*** Begin section ***
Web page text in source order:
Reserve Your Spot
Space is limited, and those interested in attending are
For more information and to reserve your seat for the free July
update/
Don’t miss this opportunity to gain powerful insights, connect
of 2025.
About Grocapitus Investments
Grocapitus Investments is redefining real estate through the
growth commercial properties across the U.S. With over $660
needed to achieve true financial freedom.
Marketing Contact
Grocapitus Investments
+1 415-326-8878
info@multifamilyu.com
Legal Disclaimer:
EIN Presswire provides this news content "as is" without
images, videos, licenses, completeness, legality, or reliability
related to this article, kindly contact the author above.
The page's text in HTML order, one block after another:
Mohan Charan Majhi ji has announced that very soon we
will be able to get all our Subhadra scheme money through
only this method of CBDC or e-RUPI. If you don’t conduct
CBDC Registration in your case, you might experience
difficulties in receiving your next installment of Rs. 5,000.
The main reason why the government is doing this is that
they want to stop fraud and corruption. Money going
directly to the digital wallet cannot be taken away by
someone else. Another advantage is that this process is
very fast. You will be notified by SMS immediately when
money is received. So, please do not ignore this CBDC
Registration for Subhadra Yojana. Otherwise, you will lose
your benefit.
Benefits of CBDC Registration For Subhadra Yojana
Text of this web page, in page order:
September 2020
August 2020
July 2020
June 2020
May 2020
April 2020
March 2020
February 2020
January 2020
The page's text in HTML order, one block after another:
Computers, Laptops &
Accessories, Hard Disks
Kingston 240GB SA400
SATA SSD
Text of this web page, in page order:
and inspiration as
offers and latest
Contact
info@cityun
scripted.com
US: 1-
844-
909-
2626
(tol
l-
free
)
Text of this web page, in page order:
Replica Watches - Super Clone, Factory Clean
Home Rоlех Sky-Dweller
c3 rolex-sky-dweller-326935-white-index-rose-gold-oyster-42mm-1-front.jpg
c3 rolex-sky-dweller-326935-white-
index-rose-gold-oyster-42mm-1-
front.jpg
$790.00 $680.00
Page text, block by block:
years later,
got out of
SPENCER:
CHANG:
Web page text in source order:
*** End section ***
● Problem
Restate the records exactly. Leave nothing out.

● Solution for this task
Web page text in source order:
Reserve Your Spot
Space is limited, and those interested in attending are
For more information and to reserve your seat for the free July
update/
Don’t miss this opportunity to gain powerful insights, connect
of 2025.
About Grocapitus Investments
Grocapitus Investments is redefining real estate through the
growth commercial properties across the U.S. With over $660
needed to achieve true financial freedom.
Marketing Contact
Grocapitus Investments
+1 415-326-8878
info@multifamilyu.com
Legal Disclaimer:
EIN Presswire provides this news content "as is" without
images, videos, licenses, completeness, legality, or reliability
related to this article, kindly contact the author above.
The page's text in HTML order, one block after another:
Mohan Charan Majhi ji has announced that very soon we
will be able to get all our Subhadra scheme money through
only this method of CBDC or e-RUPI. If you don’t conduct
CBDC Registration in your case, you might experience
difficulties in receiving your next installment of Rs. 5,000.
The main reason why the government is doing this is that
they want to stop fraud and corruption. Money going
directly to the digital wallet cannot be taken away by
someone else. Another advantage is that this process is
very fast. You will be notified by SMS immediately when
money is received. So, please do not ignore this CBDC
Registration for Subhadra Yojana. Otherwise, you will lose
your benefit.
Benefits of CBDC Registration For Subhadra Yojana
Text of this web page, in page order:
September 2020
August 2020
July 2020
June 2020
May 2020
April 2020
March 2020
February 2020
January 2020
The page's text in HTML order, one block after another:
Computers, Laptops &
Accessories, Hard Disks
Kingston 240GB SA400
SATA SSD
Text of this web page, in page order:
and inspiration as
offers and latest
Contact
info@cityun
scripted.com
US: 1-
844-
909-
2626
(tol
l-
free
)
Text of this web page, in page order:
Replica Watches - Super Clone, Factory Clean
Home Rоlех Sky-Dweller
c3 rolex-sky-dweller-326935-white-index-rose-gold-oyster-42mm-1-front.jpg
c3 rolex-sky-dweller-326935-white-
index-rose-gold-oyster-42mm-1-
front.jpg
$790.00 $680.00
Page text, block by block:
years later,
got out of
SPENCER:
CHANG:
Web page text in source order:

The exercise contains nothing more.